Estranhamente, os produtos do gênero estabelecidos nessa caixa de horror adolescente norte-americano vem sendo tão fracos que a obra de Cohen e Halberg nem soa tão terrível de cara, apenas se encaixa nesse lugar pouco inspirado e também com algo em comum a muitos desses colegas, lapsos mais imaginativos nas cenas que levam às mortes. Pode soar repetitivo citar novamente a franquia chave dos anos 2000, mas é justamente ela que criou uma mística ao redor das cenas de fatalidades de seus personagens e é também a coluna principal em que O Tarô da Morte tenta sustentar sua ideia nada original. Ninguém nunca mais pegou uma estrada sem se lembrar das cenas de Premonição, ou viajou em um avião, foi a um parque de diversões e até mesmo ao dentista sem em algum momento se lembrar que o acaso poderia transformar pequenas situações em uma morte terrível. O cinema de terror ficou marcado e muitos cineastas ainda tentam, na maioria sem sucesso, repetir os feitos estabelecidos nos primeiros filmes da franquia. Ocorre que aqui, existe sim alguma vontade de criar algo interessante a partir das imagens, a maldição lida nas cartas se traduz na construção das cenas, isolando seus personagens e colocando as ilustrações vivas em ação, não existe um inimigo imaginário ou invisível, ele ganha corpo, mas é também a sucessão de fatos com objetos e cenários que desencadeia a morte, porém, além da fotografia muito escura, Cohen e Halberg se acovardam para encaixarem seu trabalho dentro de uma certa faixa da censura, lapidam a violência e quando ela finalmente ocorre, a escondem completamente. Quando uma das jovens é assassinada pela carta do mágico, por exemplo, toda a composição é interessantíssima, mas a serra que a corta nunca é mostrada, tudo fica limpo, velado, toda tensão criada para enfrentar a morte se perde em um véu que oculta a visceralidade, o horror, o sangue, revelando mais vontade de vender algo do que de fazer terror.

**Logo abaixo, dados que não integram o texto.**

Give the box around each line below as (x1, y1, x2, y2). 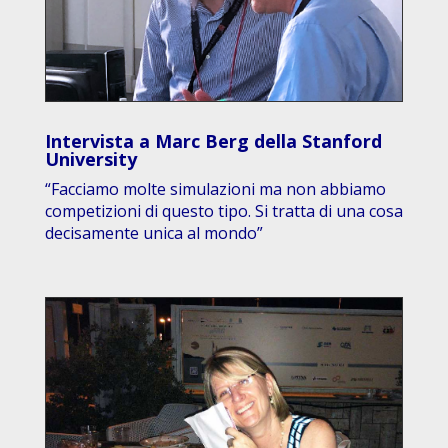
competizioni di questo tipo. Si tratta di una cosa (44, 199, 403, 222)
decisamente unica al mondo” (44, 221, 263, 244)
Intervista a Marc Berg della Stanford (44, 128, 382, 153)
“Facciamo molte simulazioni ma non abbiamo (44, 177, 386, 200)
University (44, 146, 142, 171)
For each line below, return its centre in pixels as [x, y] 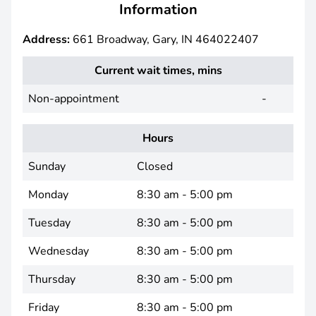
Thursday [52, 279]
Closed [155, 166]
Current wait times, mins [158, 71]
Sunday [47, 166]
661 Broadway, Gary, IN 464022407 [164, 39]
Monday [48, 195]
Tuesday [49, 223]
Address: [46, 39]
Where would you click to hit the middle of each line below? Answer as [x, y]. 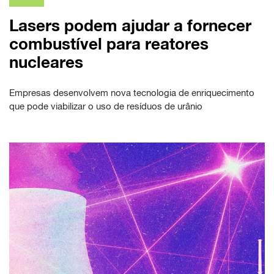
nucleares [46, 62]
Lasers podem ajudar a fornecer [130, 25]
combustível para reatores [109, 43]
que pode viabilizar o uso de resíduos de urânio [106, 106]
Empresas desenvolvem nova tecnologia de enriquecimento [132, 92]
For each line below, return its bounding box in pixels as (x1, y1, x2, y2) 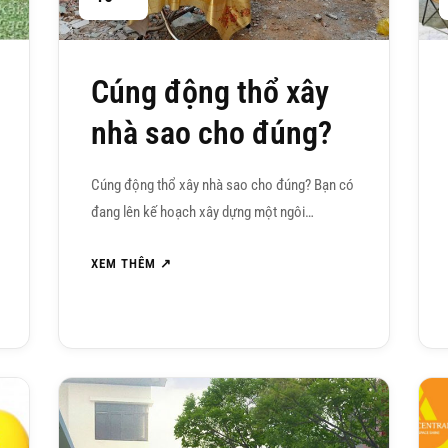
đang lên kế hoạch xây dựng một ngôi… (91, 203, 315, 222)
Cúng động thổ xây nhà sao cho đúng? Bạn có (91, 176, 355, 195)
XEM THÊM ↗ (91, 256, 173, 272)
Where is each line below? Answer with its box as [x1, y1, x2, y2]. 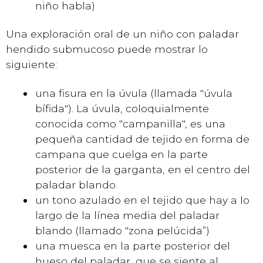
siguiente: [6, 58, 57, 70]
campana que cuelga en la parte [35, 147, 208, 160]
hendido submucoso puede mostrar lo [6, 43, 208, 55]
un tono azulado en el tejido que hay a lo [35, 193, 249, 206]
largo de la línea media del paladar [35, 208, 220, 221]
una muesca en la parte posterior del [35, 239, 230, 252]
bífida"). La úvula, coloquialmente [35, 102, 209, 114]
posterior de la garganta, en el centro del [35, 163, 250, 176]
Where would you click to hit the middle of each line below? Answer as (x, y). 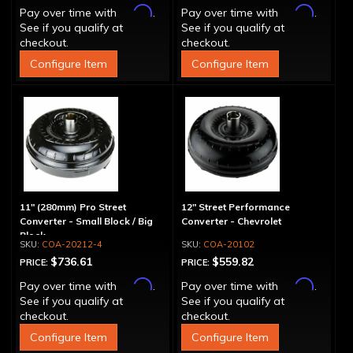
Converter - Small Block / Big (86, 221)
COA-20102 (229, 244)
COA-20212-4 (72, 244)
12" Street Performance (235, 207)
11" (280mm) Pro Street (73, 207)
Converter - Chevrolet (231, 221)
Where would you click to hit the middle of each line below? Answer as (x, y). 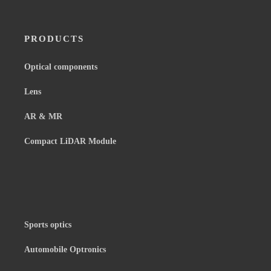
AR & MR (43, 117)
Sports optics (48, 225)
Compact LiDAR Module (70, 142)
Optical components (61, 67)
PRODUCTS (54, 39)
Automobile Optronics (65, 250)
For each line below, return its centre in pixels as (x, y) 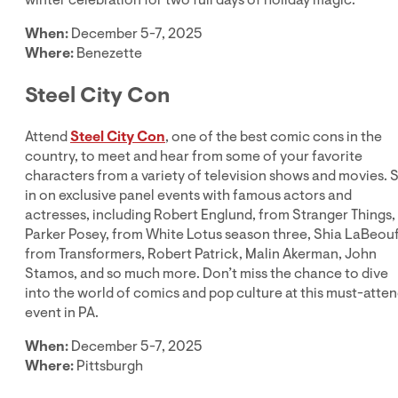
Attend (48, 136)
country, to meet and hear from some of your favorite (194, 156)
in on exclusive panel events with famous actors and (188, 195)
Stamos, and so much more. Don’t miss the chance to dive (207, 273)
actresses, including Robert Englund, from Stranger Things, (210, 215)
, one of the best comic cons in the (274, 136)
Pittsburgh (110, 366)
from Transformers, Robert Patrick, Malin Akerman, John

Além do texto terrível que coloca o espectador como se fosse uma criança de 5 anos - também nada novo em como esses filmes operam -, parece que O Tarô da Morte não só precisa repetir e dizer claramente algumas coisas porque quem assiste só pode ser burro ou talvez esteja distraído com outras atividades, como também presumiu que essas pessoas não podem ser chocadas com nada muito violento ou pessimista. A “vilã” é uma entidade com história, nome e rosto, cria-se quase um melodrama ao seu redor porque é necessário para esse filme que seus personagens façam praticamente uma terapia coletiva, os signos os rotulam e estabelecem suas personalidades e sinas, da mesma forma que o tarô é capaz de atravessar barreiras espirituais para construir empatia entre a causadora das mortes e os jovens perseguidos. É no mínimo engraçado e um tanto lamentável que a trama sempre caminhe para esse lugar de que tudo vai ficar bem e pode ser resolvido, até criar uma redenção romântica de um personagem que apenas serviria de motor para as mortes em sequência. Além de ser algo covarde é uma decisão comercial esquisita, que, como dito lá no começo, quebra qualquer possibilidade mais comum de seguir uma franquia.
Cohen e Halberg que também escreveram o filme, parecem ter medo de deixar o espectador assustado, precisam dar todas as certezas de que tudo foi resolvido e não apenas fogem de uma lógica mais interessante do horror, de abraçar soluções fantasiosas que nem sempre funcionam, como também se pautam em diálogos totalmente psicológicos para darem seu desfecho. É como se a protagonista fizesse uma análise com um espírito para que sua alma se libertasse, talvez se houvesse terapia no século em que ela viveu nada disso tivesse acontecido. Essa falta de criatividade busca não apenas nas referências de outros filmes, como também no mundo de hoje, todas as suas ideias, os jovens cada vez mais encontram respostas no horóscopo e na psicologia, então é justamente isso que o filme faz e para não os assustar demais, vem sempre ameno e bem fechado. Não se preocupem crianças, a bruxa má compreendeu seu luto e passa bem, as cartas malvadas queimaram e o único ator que vocês reconhecem dos filmes de herói sobreviveu e continua engraçado, podem dormir tranquilos.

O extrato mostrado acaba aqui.